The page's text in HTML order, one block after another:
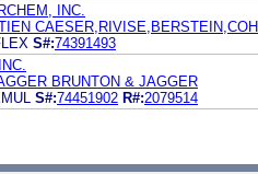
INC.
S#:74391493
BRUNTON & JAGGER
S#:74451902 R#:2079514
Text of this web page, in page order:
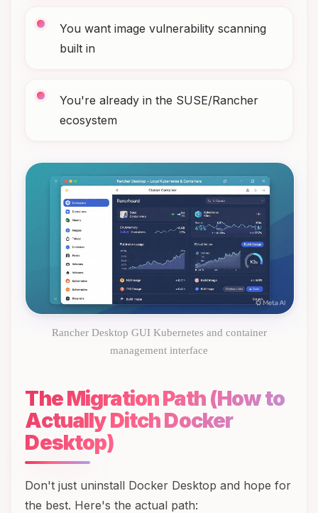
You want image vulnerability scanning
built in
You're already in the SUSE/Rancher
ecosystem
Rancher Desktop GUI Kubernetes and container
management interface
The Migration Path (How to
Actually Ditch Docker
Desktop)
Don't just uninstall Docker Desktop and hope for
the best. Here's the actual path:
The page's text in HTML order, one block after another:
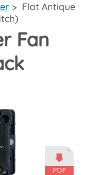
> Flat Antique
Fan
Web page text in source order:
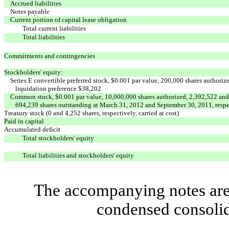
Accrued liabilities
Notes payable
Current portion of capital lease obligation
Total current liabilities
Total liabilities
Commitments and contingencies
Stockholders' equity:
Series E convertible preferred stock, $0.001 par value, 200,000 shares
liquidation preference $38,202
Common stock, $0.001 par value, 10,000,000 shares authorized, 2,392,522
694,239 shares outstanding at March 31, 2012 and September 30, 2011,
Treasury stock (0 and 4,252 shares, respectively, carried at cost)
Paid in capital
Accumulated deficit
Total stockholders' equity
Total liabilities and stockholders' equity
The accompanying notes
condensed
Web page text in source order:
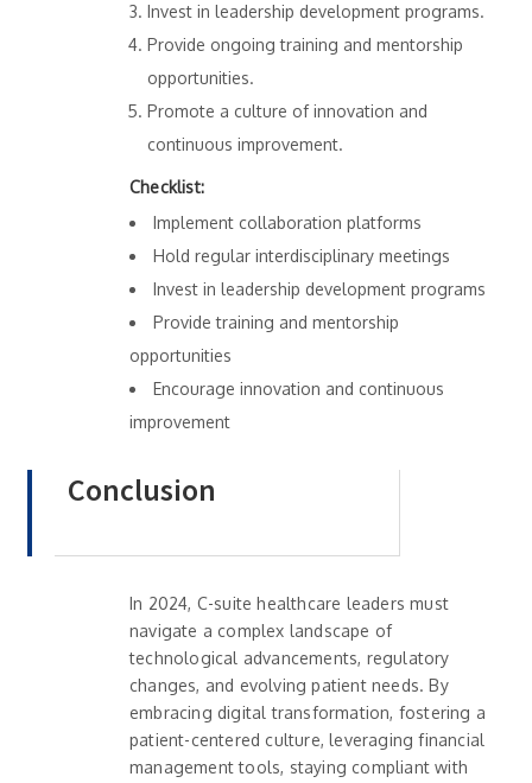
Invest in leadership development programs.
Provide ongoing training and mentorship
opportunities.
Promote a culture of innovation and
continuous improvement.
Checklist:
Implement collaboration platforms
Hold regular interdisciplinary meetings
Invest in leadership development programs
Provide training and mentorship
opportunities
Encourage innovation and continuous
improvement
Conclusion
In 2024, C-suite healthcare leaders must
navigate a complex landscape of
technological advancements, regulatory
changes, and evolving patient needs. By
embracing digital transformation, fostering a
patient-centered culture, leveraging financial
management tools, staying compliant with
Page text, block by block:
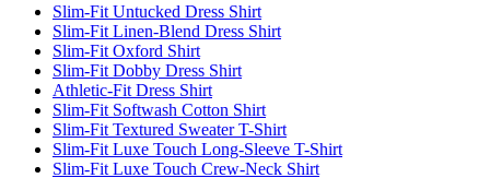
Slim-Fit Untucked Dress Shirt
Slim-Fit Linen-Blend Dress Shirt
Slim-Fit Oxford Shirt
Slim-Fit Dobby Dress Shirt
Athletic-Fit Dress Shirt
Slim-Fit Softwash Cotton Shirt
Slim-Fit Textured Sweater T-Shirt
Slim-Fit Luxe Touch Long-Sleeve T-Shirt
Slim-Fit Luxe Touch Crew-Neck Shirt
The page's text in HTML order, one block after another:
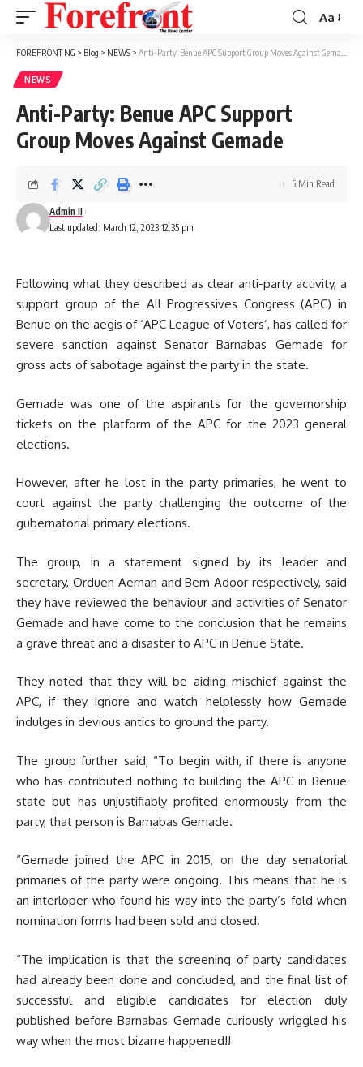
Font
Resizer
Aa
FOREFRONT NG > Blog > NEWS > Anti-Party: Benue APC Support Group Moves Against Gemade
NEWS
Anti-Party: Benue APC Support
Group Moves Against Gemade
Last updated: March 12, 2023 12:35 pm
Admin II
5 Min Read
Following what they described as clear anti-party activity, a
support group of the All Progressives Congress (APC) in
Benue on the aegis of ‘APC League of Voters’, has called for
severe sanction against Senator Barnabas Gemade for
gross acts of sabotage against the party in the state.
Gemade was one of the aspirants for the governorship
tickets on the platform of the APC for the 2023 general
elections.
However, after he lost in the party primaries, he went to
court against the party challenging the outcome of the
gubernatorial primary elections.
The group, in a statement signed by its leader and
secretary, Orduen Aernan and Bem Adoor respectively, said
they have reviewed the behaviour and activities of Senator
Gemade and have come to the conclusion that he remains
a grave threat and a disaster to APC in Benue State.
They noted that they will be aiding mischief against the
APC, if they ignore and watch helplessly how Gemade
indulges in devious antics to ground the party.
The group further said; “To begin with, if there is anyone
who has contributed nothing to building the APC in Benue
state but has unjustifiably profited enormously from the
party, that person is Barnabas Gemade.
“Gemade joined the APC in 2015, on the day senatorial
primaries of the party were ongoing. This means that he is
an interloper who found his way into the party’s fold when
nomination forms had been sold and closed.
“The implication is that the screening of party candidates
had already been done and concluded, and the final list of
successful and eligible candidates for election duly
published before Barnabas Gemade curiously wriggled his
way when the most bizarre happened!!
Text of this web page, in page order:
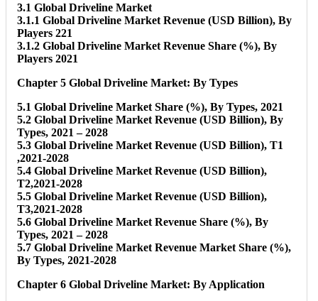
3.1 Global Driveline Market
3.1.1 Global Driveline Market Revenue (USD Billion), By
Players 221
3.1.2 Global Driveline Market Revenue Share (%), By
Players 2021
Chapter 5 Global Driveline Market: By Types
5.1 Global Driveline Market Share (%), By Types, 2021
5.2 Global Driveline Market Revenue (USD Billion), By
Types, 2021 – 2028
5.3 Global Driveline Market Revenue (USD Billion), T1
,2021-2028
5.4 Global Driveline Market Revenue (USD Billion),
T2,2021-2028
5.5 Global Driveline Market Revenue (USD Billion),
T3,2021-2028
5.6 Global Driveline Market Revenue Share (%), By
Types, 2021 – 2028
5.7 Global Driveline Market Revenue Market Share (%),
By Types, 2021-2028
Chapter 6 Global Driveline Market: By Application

☆ ☆ ☆ ☆

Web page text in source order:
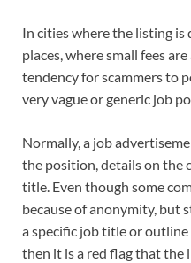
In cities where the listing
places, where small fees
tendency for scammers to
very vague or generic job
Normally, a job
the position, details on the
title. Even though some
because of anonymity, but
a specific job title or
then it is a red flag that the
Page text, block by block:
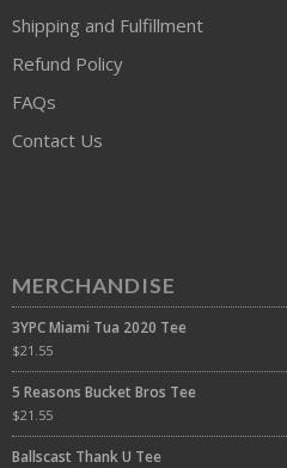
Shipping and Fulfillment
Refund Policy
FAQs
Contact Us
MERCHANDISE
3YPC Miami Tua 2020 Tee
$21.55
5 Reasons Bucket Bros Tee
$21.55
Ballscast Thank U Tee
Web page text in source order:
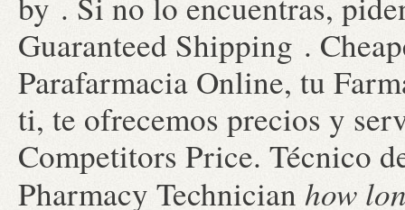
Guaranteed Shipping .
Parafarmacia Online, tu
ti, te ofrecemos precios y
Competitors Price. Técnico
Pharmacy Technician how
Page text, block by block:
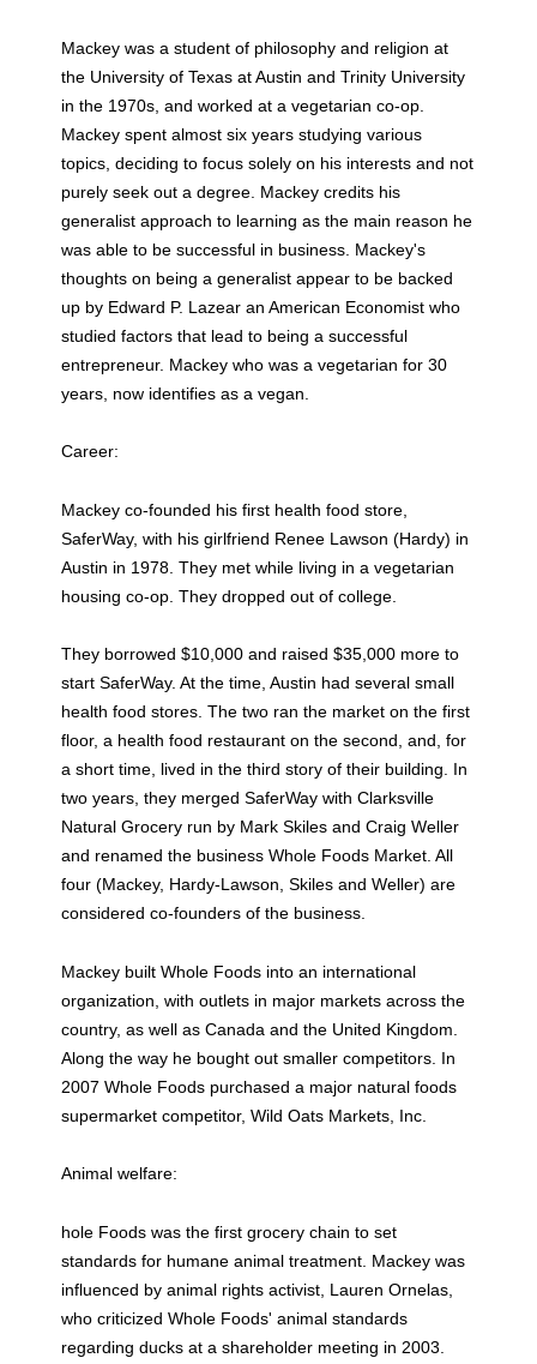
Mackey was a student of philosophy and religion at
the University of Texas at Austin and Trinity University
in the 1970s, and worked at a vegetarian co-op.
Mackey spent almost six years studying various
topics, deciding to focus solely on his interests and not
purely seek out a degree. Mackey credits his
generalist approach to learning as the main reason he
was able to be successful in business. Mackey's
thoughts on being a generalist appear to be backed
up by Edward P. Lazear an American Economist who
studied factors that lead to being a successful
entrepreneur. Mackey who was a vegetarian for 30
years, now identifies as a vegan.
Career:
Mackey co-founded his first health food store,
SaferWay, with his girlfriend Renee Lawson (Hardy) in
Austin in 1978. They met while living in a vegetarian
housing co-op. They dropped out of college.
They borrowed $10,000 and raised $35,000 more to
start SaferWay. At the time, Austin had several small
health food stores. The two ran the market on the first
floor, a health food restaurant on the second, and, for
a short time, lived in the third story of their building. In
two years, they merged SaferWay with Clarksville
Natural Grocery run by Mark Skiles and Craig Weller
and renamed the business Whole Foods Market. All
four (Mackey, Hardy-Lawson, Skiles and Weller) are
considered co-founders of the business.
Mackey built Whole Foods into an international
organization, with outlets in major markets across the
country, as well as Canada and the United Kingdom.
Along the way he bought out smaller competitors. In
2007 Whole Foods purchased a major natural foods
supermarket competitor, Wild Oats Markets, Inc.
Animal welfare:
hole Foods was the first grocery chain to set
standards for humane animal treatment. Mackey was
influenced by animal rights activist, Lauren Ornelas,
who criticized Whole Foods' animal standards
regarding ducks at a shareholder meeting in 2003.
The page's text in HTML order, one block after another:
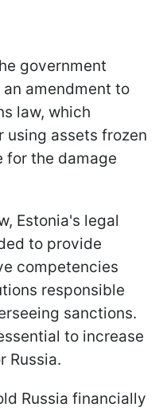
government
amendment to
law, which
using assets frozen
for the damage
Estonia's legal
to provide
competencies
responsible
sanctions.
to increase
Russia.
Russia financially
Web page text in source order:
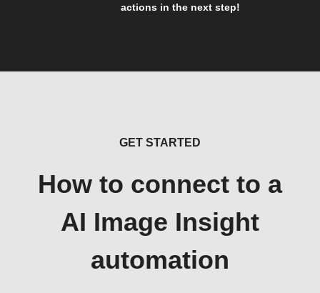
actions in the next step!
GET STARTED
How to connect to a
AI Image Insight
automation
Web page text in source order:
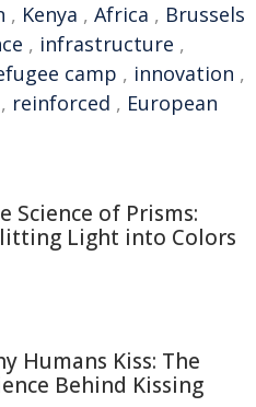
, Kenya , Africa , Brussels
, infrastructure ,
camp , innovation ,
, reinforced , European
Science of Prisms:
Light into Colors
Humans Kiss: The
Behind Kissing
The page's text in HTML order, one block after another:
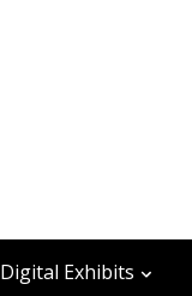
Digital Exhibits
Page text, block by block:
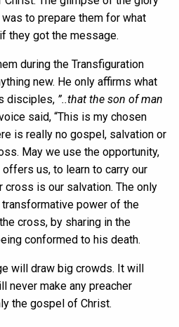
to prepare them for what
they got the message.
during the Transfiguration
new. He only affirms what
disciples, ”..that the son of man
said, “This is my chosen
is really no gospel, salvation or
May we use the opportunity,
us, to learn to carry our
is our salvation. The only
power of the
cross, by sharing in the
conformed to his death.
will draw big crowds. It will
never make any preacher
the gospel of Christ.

☆ ☆ ☆ ☆

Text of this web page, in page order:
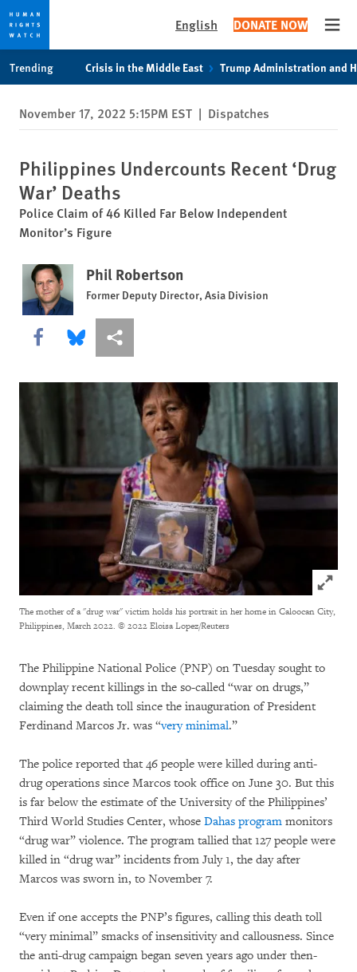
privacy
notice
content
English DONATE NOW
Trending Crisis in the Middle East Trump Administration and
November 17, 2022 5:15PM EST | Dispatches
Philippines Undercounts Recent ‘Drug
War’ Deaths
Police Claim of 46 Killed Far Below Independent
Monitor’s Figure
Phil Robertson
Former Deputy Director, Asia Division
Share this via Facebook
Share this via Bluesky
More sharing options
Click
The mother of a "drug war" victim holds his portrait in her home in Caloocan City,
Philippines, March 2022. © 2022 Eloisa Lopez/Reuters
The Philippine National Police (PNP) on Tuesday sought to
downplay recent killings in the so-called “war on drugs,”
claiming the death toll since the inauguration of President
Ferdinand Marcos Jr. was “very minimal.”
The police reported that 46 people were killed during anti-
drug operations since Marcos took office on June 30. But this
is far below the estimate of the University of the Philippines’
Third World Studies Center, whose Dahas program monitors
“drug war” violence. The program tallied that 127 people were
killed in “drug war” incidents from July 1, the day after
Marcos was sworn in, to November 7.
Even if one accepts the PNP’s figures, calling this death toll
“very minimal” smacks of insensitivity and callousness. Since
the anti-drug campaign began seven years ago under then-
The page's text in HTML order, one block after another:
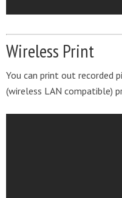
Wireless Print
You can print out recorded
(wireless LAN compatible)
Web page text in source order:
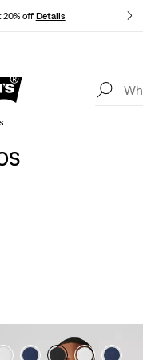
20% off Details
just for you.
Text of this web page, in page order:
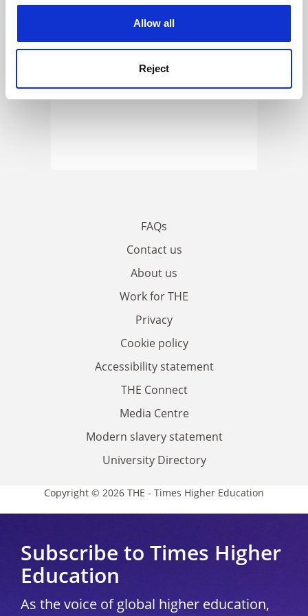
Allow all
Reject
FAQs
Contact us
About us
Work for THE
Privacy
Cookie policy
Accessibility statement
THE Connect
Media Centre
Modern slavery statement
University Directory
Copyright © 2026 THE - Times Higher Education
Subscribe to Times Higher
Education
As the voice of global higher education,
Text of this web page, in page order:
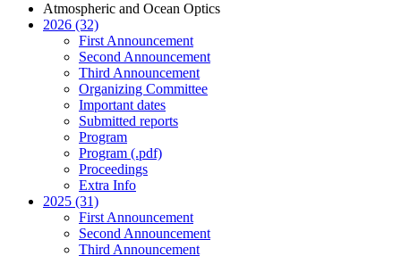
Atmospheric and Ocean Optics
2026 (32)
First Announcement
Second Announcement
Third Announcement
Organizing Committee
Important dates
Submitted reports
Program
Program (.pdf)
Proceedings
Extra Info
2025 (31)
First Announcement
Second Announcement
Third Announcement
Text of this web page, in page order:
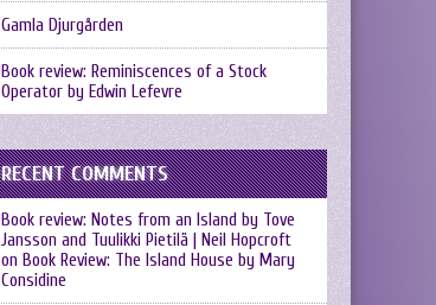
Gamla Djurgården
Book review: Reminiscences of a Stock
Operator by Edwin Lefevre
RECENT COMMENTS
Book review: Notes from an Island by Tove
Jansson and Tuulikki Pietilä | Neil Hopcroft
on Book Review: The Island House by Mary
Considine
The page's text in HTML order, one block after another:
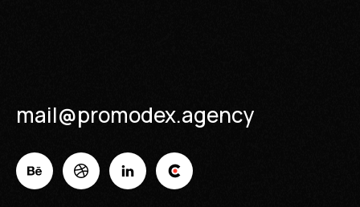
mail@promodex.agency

☆ ☆ ☆ ☆

Exercise goal: What do the entries above read from the line containing "Slim-Fit Luxe Touch Crew-Neck Shirt" through the line containing "APC, if they"? Output those lines exactly, both ends included, with the pictures left out.

Exercise answer:
Slim-Fit Luxe Touch Crew-Neck Shirt
The page's text in HTML order, one block after another:
Font
Resizer
Aa
FOREFRONT NG > Blog > NEWS > Anti-Party: Benue APC Support Group Moves Against Gemade
NEWS
Anti-Party: Benue APC Support
Group Moves Against Gemade
Last updated: March 12, 2023 12:35 pm
Admin II
5 Min Read
Following what they described as clear anti-party activity, a
support group of the All Progressives Congress (APC) in
Benue on the aegis of ‘APC League of Voters’, has called for
severe sanction against Senator Barnabas Gemade for
gross acts of sabotage against the party in the state.
Gemade was one of the aspirants for the governorship
tickets on the platform of the APC for the 2023 general
elections.
However, after he lost in the party primaries, he went to
court against the party challenging the outcome of the
gubernatorial primary elections.
The group, in a statement signed by its leader and
secretary, Orduen Aernan and Bem Adoor respectively, said
they have reviewed the behaviour and activities of Senator
Gemade and have come to the conclusion that he remains
a grave threat and a disaster to APC in Benue State.
They noted that they will be aiding mischief against the
APC, if they ignore and watch helplessly how Gemade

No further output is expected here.